What needs to be done: Return the following from the records below: each line, word for word, starting with the line that contains "Willingness and ability" and going on through the line that contains "Gallery. In the", with nothing outside that range.

[Dataset items]
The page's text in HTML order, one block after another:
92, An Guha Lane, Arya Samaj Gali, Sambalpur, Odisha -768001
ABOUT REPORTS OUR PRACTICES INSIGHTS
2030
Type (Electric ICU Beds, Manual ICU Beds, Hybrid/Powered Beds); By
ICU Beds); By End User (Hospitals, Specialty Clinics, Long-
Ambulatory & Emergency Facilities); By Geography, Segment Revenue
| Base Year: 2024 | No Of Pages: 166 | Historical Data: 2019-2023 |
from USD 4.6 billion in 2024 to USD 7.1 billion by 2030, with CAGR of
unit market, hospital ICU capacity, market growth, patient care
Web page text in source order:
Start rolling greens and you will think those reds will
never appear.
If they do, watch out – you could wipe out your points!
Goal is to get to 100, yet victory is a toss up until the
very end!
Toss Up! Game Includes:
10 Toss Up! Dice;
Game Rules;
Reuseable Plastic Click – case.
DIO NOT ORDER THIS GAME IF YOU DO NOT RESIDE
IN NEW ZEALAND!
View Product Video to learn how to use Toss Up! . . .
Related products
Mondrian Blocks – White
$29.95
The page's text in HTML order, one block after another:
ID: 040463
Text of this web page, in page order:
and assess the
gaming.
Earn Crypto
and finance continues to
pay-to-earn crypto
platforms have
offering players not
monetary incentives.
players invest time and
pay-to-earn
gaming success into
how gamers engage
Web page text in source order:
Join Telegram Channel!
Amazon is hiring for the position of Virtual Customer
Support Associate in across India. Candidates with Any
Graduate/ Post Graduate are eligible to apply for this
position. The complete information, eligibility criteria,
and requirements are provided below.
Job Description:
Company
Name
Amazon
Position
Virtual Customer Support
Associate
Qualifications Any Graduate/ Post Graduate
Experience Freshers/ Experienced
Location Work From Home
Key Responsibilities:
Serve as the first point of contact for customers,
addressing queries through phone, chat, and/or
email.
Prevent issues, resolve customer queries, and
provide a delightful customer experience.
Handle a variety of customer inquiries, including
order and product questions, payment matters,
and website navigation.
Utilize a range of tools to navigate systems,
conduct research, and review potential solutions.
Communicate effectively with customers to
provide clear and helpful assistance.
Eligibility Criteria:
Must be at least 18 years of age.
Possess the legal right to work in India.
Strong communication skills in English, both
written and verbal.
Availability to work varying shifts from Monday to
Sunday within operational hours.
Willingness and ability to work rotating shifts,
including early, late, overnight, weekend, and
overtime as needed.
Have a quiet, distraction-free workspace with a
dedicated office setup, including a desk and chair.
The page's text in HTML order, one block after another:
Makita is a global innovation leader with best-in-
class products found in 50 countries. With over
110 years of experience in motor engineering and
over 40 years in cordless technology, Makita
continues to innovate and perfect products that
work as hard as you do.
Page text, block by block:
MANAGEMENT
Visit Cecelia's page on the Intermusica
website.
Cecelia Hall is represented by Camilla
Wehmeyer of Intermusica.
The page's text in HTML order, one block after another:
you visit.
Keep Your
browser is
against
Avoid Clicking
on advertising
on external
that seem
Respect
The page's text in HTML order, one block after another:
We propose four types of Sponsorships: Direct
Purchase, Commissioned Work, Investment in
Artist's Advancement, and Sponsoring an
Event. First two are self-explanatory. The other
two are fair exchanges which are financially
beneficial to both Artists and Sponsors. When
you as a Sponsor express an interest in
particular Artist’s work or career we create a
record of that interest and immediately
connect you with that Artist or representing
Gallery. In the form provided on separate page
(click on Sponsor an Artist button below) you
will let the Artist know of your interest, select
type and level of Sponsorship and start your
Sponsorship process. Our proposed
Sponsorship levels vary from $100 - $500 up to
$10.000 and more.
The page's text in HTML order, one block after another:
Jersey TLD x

...

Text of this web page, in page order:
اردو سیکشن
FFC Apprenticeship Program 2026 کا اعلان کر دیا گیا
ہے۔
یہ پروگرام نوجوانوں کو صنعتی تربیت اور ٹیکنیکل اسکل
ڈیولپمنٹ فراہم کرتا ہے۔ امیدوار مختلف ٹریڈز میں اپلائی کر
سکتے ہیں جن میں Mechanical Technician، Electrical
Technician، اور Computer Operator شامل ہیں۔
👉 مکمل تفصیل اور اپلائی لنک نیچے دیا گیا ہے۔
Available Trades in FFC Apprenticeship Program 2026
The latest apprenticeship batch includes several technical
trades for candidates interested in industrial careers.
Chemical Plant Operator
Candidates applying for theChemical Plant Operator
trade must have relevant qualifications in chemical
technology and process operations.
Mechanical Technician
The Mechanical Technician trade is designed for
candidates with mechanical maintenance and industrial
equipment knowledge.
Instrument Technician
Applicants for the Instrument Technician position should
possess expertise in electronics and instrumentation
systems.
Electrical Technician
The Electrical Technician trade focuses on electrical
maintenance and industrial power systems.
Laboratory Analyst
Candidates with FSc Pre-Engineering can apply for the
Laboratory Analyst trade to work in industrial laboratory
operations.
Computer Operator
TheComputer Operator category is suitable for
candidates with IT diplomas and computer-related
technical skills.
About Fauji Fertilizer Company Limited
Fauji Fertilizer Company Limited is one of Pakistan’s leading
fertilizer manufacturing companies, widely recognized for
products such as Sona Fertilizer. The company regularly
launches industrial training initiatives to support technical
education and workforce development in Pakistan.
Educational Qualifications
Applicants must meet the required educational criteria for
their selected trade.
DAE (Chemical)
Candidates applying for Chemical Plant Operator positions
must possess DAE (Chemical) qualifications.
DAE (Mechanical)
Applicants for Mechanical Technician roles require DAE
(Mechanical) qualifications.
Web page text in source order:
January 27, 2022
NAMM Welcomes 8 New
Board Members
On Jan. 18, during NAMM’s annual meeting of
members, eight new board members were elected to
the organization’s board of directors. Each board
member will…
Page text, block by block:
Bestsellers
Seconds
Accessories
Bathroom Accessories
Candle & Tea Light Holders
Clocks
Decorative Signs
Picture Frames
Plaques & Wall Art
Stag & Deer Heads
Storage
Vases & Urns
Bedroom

Reply to the task:
Willingness and ability to work rotating shifts,
including early, late, overnight, weekend, and
overtime as needed.
Have a quiet, distraction-free workspace with a
dedicated office setup, including a desk and chair.
The page's text in HTML order, one block after another:
Makita is a global innovation leader with best-in-
class products found in 50 countries. With over
110 years of experience in motor engineering and
over 40 years in cordless technology, Makita
continues to innovate and perfect products that
work as hard as you do.
Page text, block by block:
MANAGEMENT
Visit Cecelia's page on the Intermusica
website.
Cecelia Hall is represented by Camilla
Wehmeyer of Intermusica.
The page's text in HTML order, one block after another:
you visit.
Keep Your
browser is
against
Avoid Clicking
on advertising
on external
that seem
Respect
The page's text in HTML order, one block after another:
We propose four types of Sponsorships: Direct
Purchase, Commissioned Work, Investment in
Artist's Advancement, and Sponsoring an
Event. First two are self-explanatory. The other
two are fair exchanges which are financially
beneficial to both Artists and Sponsors. When
you as a Sponsor express an interest in
particular Artist’s work or career we create a
record of that interest and immediately
connect you with that Artist or representing
Gallery. In the form provided on separate page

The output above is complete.